--- START ---

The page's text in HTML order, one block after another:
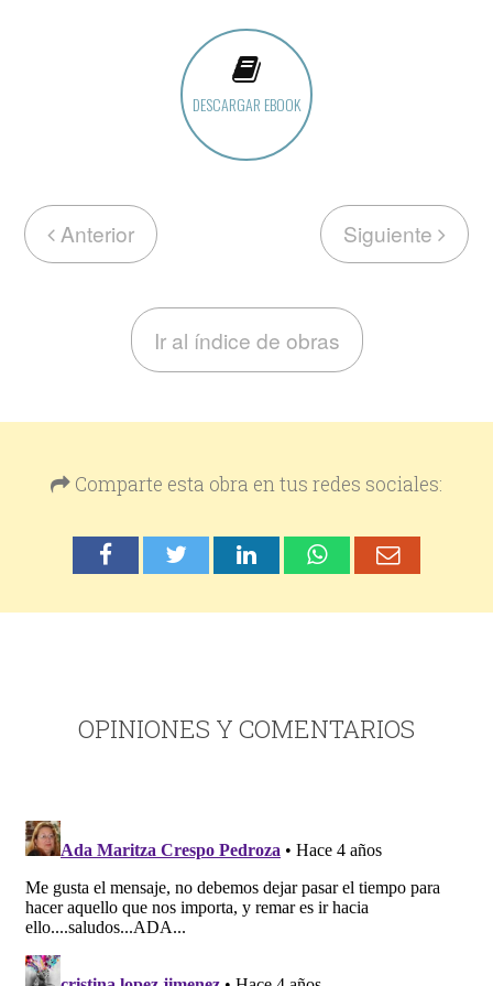
DESCARGAR EBOOK
Anterior Siguiente
Ir al índice de obras
Comparte esta obra en tus redes sociales:
OPINIONES Y COMENTARIOS
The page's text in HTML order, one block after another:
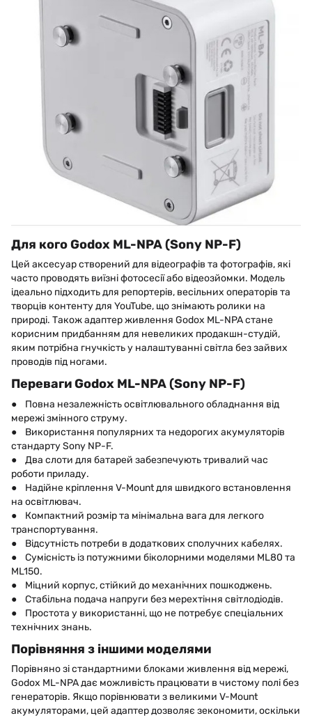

--- END ---

> TASK INSTRUCTIONS
Retype the listing above exactly, pictures excluded.

> ANSWER SECTION
The page's text in HTML order, one block after another:
DESCARGAR EBOOK
Anterior Siguiente
Ir al índice de obras
Comparte esta obra en tus redes sociales:
OPINIONES Y COMENTARIOS
The page's text in HTML order, one block after another:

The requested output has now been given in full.